The Valley News has printed an editorial that is critical of the College’s potpourri of housing options: the mix of theme houses about everything from entrepreneurship to Harry Potter. We haven’t looked at this subject for a while, but the Valley News’ objections are spot on:

… [the] new housing arrangements at Dartmouth College give pause. While well meaning and seemingly liberal-minded, some innovative “living learning communities” might actually promote insularity and social stratification. That would be an unintended but not entirely unexpected consequence of allowing students to live together according to shared interests.

“Living learning” communities and affinity groups are common on U.S. campuses, so Dartmouth isn’t breaking new ground. And there are good arguments for allowing some students — minorities and gays, in particular — to congregate in campus housing where they feel safe, secure and understood by peers.

But there are better arguments for mixing up students of different races, religions, sexual orientations and cultural perspectives. Colleges, particularly prestigious ones such as Dartmouth, like to tout their diversity. Why, then, would they want to encourage students to cluster together according to narrow interests such as veganism or Harry Potterism? College residential life ought to introduce the vegan to the carnivore, the Harry Potter fan to the Plato enthusiast, the gay to the straight, and the black to the white. Simple, easy, painless? Not necessarily. But self-segregation won’t broaden the mind or help prepare young people for real life, where one doesn’t necessarily encounter affinity groups down the street, in the gym, or on the job.

There’s evidence that those who attend college tend to be more understanding of opposing political and religious views, as well as more open-minded about other races and religions, than those who don’t attend. That’s not only because of what’s taught in the classroom but because of the campus experience.

What a shame that Phil can’t recall the democratic and diverse dorms that were an outstanding Dartmouth feature right up until the mid-80’s — as I wrote in a column in The D a decade ago. Students’ life in a “home dorm” should begin freshman year — there should be no segregrated, ‘shmen-only dorms — and they should be able to return to that all-four-classes dorm on a priority basis throughout their four years in Hanover. That successful housing system was an old tradition that should not have failed. Don’t you remember, Phil?

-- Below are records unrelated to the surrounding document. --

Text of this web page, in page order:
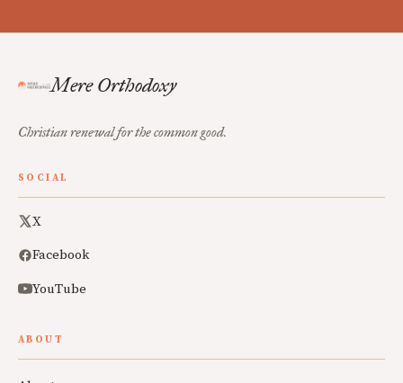
Mere Orthodoxy
Christian renewal for the common good.
SOCIAL
X
Facebook
YouTube
ABOUT
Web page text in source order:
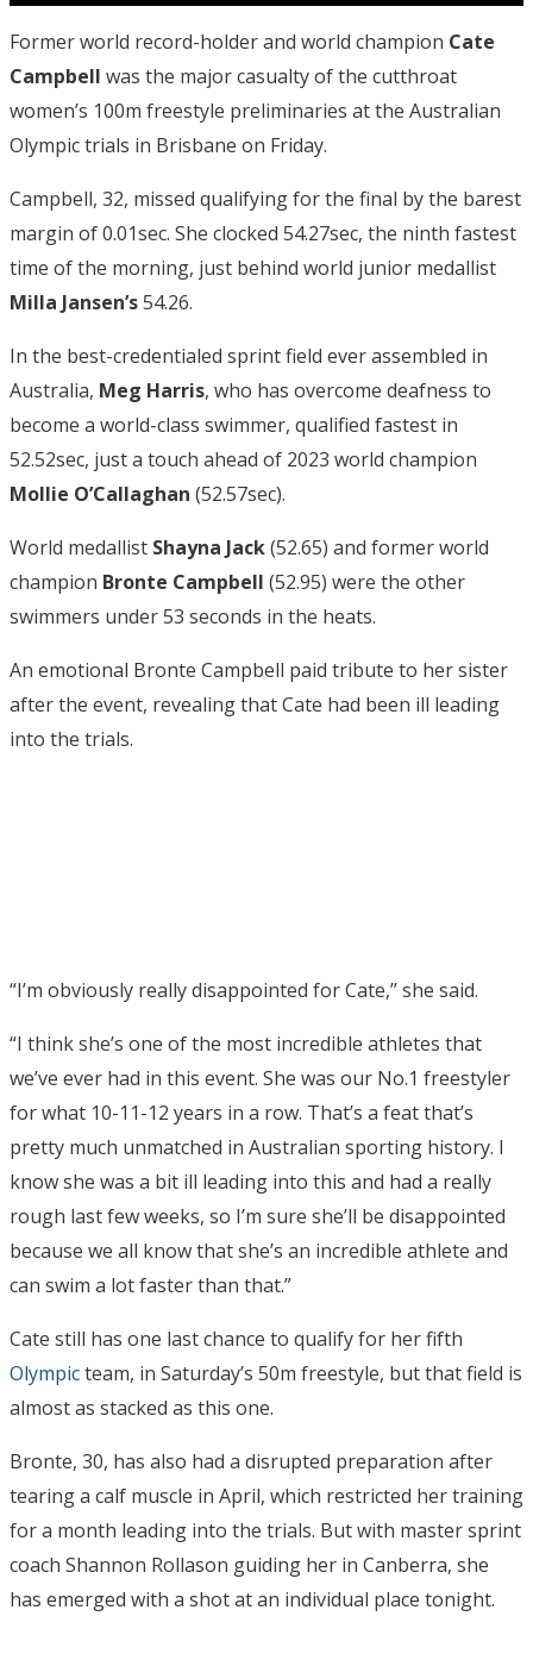
Former world record-holder and world champion Cate
Campbell was the major casualty of the cutthroat
women’s 100m freestyle preliminaries at the Australian
Olympic trials in Brisbane on Friday.
Campbell, 32, missed qualifying for the final by the barest
margin of 0.01sec. She clocked 54.27sec, the ninth fastest
time of the morning, just behind world junior medallist
Milla Jansen’s54.26.
In the best-credentialed sprint field ever assembled in
Australia, Meg Harris, who has overcome deafness to
become a world-class swimmer, qualified fastest in
52.52sec, just a touch ahead of 2023 world champion
Mollie O’Callaghan (52.57sec).
World medallist Shayna Jack(52.65) and former world
champion Bronte Campbell (52.95) were the other
swimmers under 53 seconds in the heats.
An emotional Bronte Campbell paid tribute to her sister
after the event, revealing that Cate had been ill leading
into the trials.
“I’m obviously really disappointed for Cate,’’ she said.
“I think she’s one of the most incredible athletes that
we’ve ever had in this event. She was our No.1 freestyler
for what 10-11-12 years in a row. That’s a feat that’s
pretty much unmatched in Australian sporting history. I
know she was a bit ill leading into this and had a really
rough last few weeks, so I’m sure she’ll be disappointed
because we all know that she’s an incredible athlete and
can swim a lot faster than that.”
Cate still has one last chance to qualify for her fifth
Olympicteam, in Saturday’s 50m freestyle, but that field is
almost as stacked as this one.
Bronte, 30, has also had a disrupted preparation after
tearing a calf muscle in April, which restricted her training
for a month leading into the trials. But with master sprint
coach Shannon Rollason guiding her in Canberra, she
has emerged with a shot at an individual place tonight.

Addendum: Music Professor Jon Appleton writes in:

You are right about “affinity” living spaces. My first year at Reed College my two roommates could not have been more different. Walter wrote his thesis on Machiavelli and later joined the CIA. Ray studied complex mathematics and was son of a farmer. He followed in his father’s footsteps. I learned a lot from both of them. How boring it would have been if I had been in a music house.